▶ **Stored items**
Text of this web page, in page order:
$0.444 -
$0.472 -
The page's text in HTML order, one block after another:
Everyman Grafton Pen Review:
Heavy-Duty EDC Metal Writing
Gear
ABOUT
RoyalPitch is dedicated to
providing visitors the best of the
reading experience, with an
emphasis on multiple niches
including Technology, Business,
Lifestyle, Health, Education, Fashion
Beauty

▶ **About this exercise**
The response should consist of the entries, retyped exactly and in full.

▶ **Final answer**
Text of this web page, in page order:
$0.444 -
$0.472 -
The page's text in HTML order, one block after another:
Everyman Grafton Pen Review:
Heavy-Duty EDC Metal Writing
Gear
ABOUT
RoyalPitch is dedicated to
providing visitors the best of the
reading experience, with an
emphasis on multiple niches
including Technology, Business,
Lifestyle, Health, Education, Fashion
Beauty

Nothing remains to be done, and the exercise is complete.